* _Task objective_:
Your response to the data below should hold nothing except the lines from the one containing "拆分总服务为微服务群,并加入celery做任务调度。 [103, 46]" down to the one containing "WITH years AS (28, 365)", reproduced exactly and without pictures.

====== Provided data ======

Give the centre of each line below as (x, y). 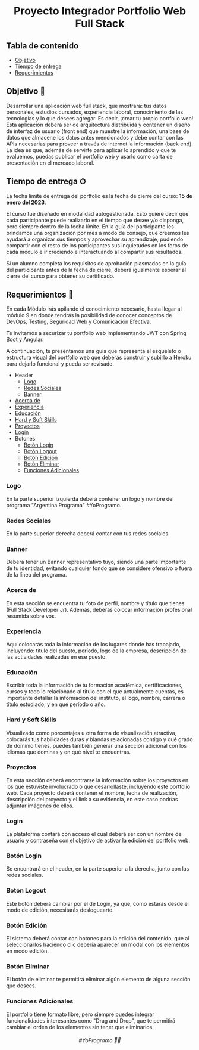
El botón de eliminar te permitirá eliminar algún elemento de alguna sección (98, 980)
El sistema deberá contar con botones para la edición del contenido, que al (98, 938)
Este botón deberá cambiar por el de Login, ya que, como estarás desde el (97, 903)
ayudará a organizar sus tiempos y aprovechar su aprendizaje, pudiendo (95, 239)
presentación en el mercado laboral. (50, 163)
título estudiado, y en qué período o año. (56, 704)
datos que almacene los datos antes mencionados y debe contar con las (95, 137)
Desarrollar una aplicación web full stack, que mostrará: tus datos (87, 106)
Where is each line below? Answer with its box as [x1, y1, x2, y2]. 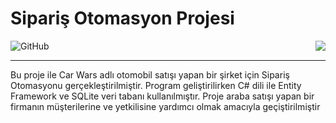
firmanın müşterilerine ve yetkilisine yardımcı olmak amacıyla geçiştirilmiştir [10, 100, 321, 112]
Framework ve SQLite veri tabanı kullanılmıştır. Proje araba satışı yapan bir [10, 90, 315, 102]
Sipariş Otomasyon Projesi [10, 7, 235, 30]
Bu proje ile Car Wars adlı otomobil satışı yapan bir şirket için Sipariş [10, 68, 290, 81]
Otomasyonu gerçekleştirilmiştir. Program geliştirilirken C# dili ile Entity [10, 79, 302, 91]
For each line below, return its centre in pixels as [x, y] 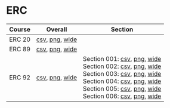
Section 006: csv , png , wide [122, 96]
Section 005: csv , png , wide [122, 88]
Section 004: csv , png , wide [122, 81]
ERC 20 [20, 39]
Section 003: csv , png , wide [122, 73]
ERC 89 [20, 49]
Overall [57, 29]
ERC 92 [20, 77]
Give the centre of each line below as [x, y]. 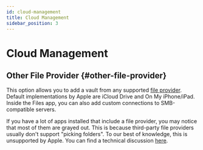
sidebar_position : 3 [33, 23]
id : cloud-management [34, 12]
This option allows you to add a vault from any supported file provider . [94, 90]
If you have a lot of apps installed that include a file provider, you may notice [102, 121]
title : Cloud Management [38, 18]
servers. [46, 109]
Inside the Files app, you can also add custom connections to [83, 103]
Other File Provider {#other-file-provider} [87, 76]
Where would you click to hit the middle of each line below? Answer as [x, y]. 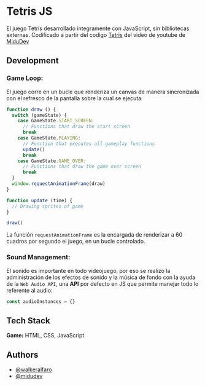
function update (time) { [39, 200]
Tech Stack [28, 321]
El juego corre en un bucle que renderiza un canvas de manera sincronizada [103, 92]
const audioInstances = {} [41, 301]
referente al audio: [29, 290]
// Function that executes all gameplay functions [89, 144]
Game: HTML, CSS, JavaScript [45, 336]
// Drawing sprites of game [48, 206]
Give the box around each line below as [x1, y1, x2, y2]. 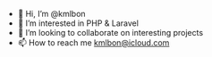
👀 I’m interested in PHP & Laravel [17, 18, 139, 28]
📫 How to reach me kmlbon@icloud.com [17, 37, 170, 48]
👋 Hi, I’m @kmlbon [17, 9, 87, 19]
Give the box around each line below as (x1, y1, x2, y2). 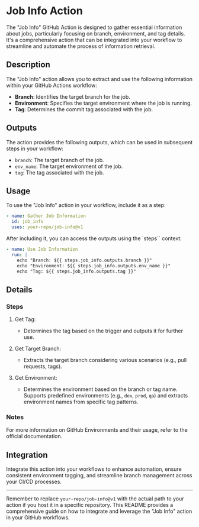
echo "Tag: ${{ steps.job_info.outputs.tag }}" (17, 268, 136, 274)
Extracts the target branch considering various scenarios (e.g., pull (23, 357, 187, 364)
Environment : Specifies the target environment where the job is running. (14, 99, 192, 106)
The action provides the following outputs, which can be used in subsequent (6, 138, 193, 146)
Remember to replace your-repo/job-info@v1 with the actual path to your (6, 495, 184, 502)
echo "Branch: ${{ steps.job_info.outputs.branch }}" (17, 257, 152, 263)
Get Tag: (14, 316, 36, 323)
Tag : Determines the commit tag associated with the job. (14, 105, 153, 113)
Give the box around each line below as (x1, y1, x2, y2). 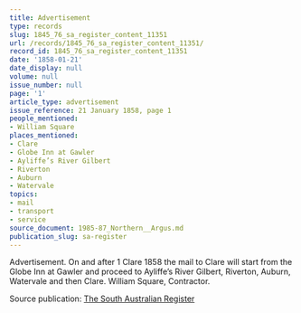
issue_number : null (9, 81, 83, 90)
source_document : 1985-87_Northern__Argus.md (9, 223, 183, 232)
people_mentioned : (9, 114, 79, 123)
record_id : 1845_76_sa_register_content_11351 (9, 47, 188, 56)
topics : (9, 190, 39, 199)
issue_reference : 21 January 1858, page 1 (9, 106, 172, 115)
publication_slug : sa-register (9, 232, 127, 241)
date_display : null (9, 64, 83, 73)
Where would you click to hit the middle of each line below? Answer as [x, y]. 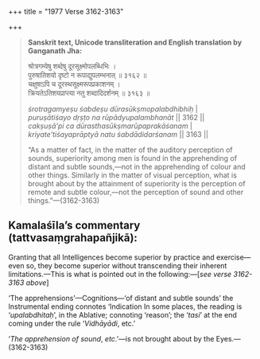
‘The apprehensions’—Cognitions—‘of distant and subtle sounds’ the [121, 298]
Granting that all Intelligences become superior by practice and [111, 257]
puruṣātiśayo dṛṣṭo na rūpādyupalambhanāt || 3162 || [116, 117]
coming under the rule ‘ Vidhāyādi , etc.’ [72, 323]
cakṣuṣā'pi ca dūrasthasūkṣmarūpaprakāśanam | [110, 126]
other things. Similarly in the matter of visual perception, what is [132, 175]
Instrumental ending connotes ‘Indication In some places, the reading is [125, 306]
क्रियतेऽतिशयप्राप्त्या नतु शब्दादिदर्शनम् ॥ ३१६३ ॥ [89, 93]
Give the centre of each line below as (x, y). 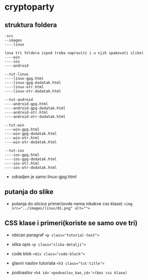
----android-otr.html (26, 113)
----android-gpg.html (26, 104)
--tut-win (15, 125)
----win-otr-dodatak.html (31, 142)
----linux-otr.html (24, 87)
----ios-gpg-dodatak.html (31, 159)
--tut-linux (16, 74)
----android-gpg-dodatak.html (35, 108)
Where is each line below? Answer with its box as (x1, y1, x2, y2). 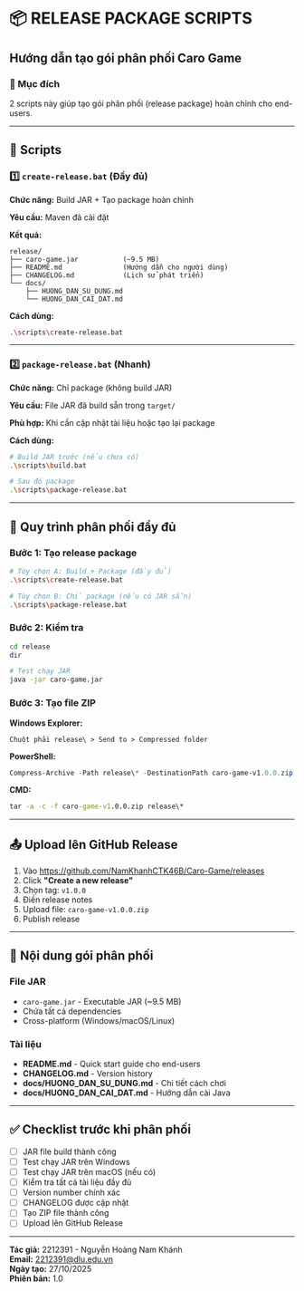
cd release (9, 641, 51, 651)
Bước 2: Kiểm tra (9, 621, 84, 634)
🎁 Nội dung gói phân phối (9, 949, 154, 964)
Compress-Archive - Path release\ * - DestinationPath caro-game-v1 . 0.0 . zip (9, 768, 294, 777)
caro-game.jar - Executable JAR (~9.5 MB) (22, 996, 182, 1007)
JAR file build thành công (22, 1146, 117, 1157)
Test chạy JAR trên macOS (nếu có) (22, 1167, 157, 1177)
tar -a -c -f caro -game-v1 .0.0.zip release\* (9, 802, 184, 812)
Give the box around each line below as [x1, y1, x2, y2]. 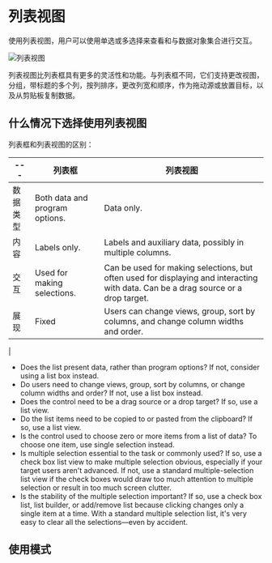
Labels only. [35, 241, 81, 253]
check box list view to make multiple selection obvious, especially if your [19, 457, 263, 467]
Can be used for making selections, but [104, 262, 253, 273]
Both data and [35, 192, 88, 203]
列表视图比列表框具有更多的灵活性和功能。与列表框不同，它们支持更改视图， [8, 70, 264, 79]
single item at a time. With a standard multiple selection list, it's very [19, 508, 247, 518]
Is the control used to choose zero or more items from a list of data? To [19, 431, 257, 441]
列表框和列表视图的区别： [8, 139, 94, 149]
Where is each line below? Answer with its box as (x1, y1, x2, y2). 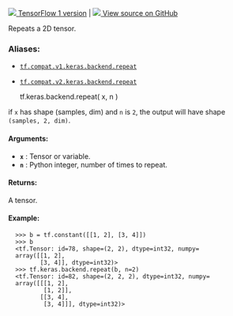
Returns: (8, 178, 38, 187)
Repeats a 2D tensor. (8, 24, 77, 33)
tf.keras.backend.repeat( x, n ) (19, 92, 118, 102)
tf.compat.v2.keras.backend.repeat (19, 78, 137, 86)
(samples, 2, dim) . (8, 115, 71, 126)
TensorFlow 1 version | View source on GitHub (17, 9, 179, 17)
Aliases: (8, 43, 41, 55)
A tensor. (8, 195, 38, 205)
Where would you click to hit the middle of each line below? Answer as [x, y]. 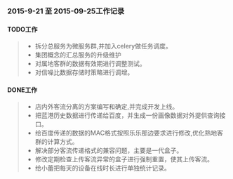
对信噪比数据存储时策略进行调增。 [84, 72]
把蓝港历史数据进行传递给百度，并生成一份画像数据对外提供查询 [127, 115]
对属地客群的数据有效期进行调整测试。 [90, 64]
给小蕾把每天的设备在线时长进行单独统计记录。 [102, 168]
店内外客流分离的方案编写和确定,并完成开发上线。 [107, 107]
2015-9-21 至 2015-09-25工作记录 [66, 11]
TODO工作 [22, 29]
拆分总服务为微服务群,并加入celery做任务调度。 [103, 46]
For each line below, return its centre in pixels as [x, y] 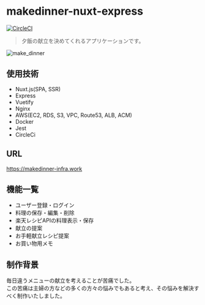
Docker [24, 121]
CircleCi [25, 134]
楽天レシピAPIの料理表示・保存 [54, 220]
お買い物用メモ [34, 244]
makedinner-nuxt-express [75, 11]
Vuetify [24, 102]
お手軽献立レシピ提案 [42, 236]
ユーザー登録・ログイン [45, 205]
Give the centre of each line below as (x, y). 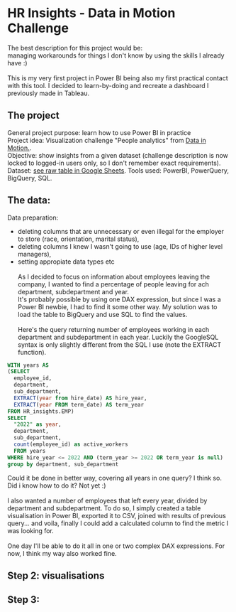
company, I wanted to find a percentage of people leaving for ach (113, 284)
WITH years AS (28, 365)
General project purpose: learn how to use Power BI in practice (99, 132)
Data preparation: (33, 218)
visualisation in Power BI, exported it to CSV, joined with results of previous (117, 515)
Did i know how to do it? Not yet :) (57, 485)
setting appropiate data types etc (66, 262)
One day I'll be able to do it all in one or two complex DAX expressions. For (116, 546)
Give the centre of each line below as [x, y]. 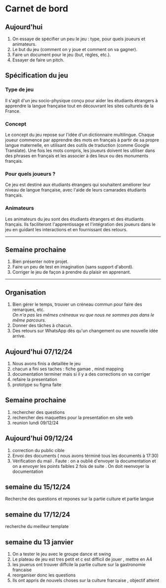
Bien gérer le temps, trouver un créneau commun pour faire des [77, 304]
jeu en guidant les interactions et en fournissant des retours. [66, 229]
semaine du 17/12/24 [38, 514]
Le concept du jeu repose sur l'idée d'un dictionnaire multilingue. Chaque [80, 134]
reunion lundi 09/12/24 [35, 423]
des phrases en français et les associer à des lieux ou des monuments [77, 156]
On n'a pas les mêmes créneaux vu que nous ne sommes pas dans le [83, 315]
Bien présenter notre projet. [40, 261]
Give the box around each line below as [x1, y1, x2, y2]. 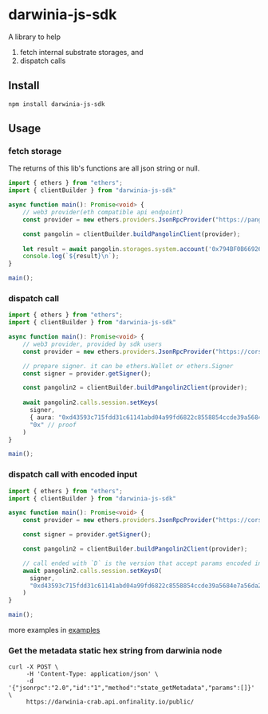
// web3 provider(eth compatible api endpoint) [22, 209, 183, 217]
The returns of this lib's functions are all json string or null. [8, 163, 200, 173]
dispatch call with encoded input [8, 469, 138, 480]
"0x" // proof [29, 421, 77, 429]
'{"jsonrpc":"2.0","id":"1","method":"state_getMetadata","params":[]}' [8, 684, 255, 692]
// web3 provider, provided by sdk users [22, 340, 162, 348]
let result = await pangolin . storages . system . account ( [22, 245, 209, 253]
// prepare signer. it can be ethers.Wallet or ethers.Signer [22, 362, 234, 370]
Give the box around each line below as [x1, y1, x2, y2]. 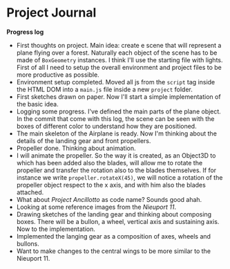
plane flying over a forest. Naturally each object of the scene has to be [16, 48, 218, 57]
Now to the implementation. [16, 225, 96, 233]
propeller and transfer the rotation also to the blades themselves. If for [16, 166, 217, 174]
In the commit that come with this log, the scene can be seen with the [16, 114, 215, 122]
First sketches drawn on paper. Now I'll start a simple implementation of [16, 92, 222, 101]
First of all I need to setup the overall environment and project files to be [16, 63, 222, 71]
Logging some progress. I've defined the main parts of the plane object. [16, 107, 222, 115]
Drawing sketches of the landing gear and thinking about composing [16, 210, 212, 219]
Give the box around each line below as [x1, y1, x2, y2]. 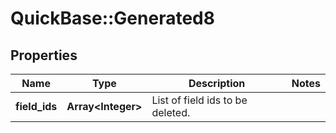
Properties [10, 47, 78, 64]
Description [188, 77, 246, 90]
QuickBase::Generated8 [10, 7, 215, 30]
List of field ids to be [151, 93, 248, 107]
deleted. [151, 106, 191, 119]
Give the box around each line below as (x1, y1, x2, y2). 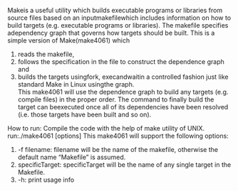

======

* _Response_:
拆分总服务为微服务群,并加入celery做任务调度。 [103, 46]
For each line below, return its centre in pixels as [x, y] 
Docker [24, 121]
CircleCi [25, 134]
楽天レシピAPIの料理表示・保存 [54, 220]
お買い物用メモ [34, 244]
makedinner-nuxt-express [75, 11]
Vuetify [24, 102]
お手軽献立レシピ提案 [42, 236]
ユーザー登録・ログイン [45, 205]
Give the centre of each line below as (x, y). 
company, I wanted to find a percentage of people leaving for ach (113, 284)
WITH years AS (28, 365)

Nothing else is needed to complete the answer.